ML System Design
If the old product used filters rather than free-form text, how would you train a query parser or query encoder before real text-query logs exist?
Ответить самому
Сначала сформулируйте ответ как на собеседовании, затем откройте разбор и оцените себя.
Короткий ответ
Bootstrap from filter sessions by generating natural-language queries for filter combinations, add human/LLM validation, train the parser, then replace synthetic assumptions with real query logs after launch.
Полный разбор
When historical text queries do not exist, the strongest source is existing filter behavior. A session with city, price, rooms, dates, amenities and clicked listings can be converted into one or several plausible text queries.
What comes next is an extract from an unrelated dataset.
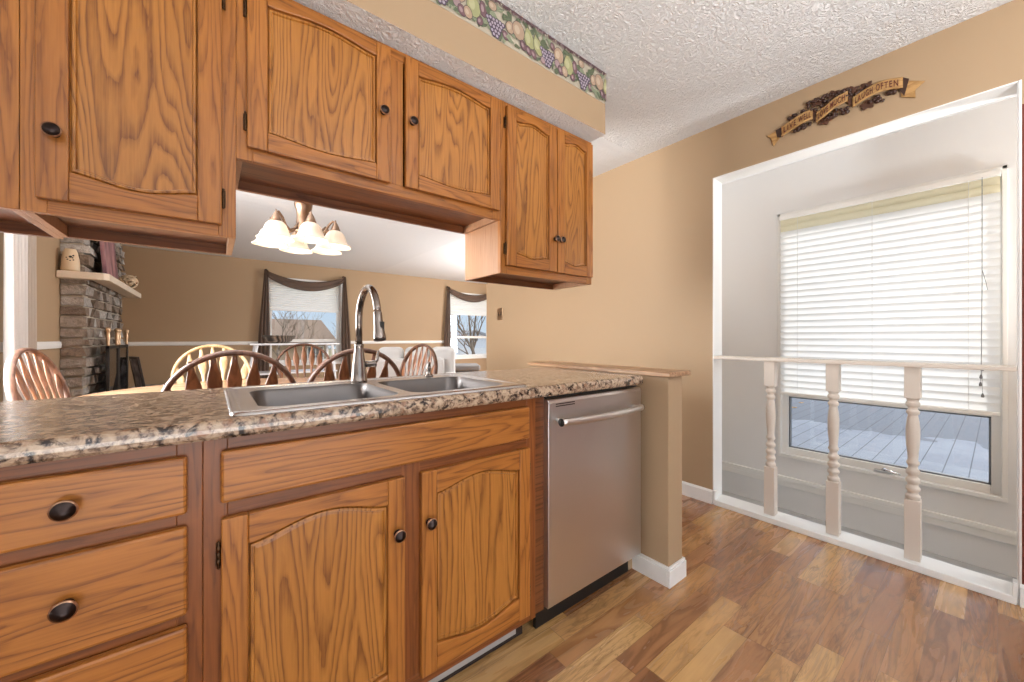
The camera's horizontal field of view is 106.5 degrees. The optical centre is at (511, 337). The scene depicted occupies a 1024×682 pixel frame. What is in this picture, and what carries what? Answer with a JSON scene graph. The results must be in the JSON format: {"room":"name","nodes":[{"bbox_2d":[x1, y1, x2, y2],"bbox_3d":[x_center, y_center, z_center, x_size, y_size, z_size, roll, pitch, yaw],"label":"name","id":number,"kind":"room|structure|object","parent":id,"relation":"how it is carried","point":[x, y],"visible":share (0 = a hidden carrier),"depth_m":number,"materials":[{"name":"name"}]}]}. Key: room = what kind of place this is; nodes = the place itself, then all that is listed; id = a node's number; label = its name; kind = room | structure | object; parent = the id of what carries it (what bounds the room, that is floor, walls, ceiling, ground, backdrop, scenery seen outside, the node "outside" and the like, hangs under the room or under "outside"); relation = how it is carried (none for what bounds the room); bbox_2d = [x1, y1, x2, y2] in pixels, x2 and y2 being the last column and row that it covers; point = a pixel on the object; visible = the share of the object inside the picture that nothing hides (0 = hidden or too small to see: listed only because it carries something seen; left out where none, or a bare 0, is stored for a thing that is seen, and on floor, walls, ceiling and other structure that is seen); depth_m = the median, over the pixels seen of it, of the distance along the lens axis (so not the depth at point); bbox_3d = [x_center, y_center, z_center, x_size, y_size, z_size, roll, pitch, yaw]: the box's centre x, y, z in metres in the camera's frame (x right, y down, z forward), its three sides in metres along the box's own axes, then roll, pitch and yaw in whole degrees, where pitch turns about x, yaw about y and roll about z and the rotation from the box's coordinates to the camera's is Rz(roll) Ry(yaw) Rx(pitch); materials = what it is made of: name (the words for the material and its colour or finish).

Use LLMs to generate diverse paraphrases from filter JSON, but keep the labels from the original structured filters. Add constraints so generated text does not invent attributes. Sample realistic partial filters, not only fully specified listings. Validate a subset with humans and build adversarial cases for ambiguous geo, slang, typos and long-tail amenities.
The first model can be a multi-label classifier/sequence tagger for attributes plus a geo resolver and text encoder. After launch, log real text queries, clicked/listed items and user corrections. Gradually reweight toward real data and keep synthetic data for coverage and regression tests.
Теория
Synthetic queries are a bridge, not the final distribution; the production loop must collect real queries quickly.
Типичные ошибки
- Generate perfect synthetic queries that users would never type.
- Let the LLM invent labels not present in the source filters.
- Never replace synthetic labels with real user logs.
Как отвечать на собеседовании
- Start from filter sessions.
- Mention human validation and post-launch real-query collection.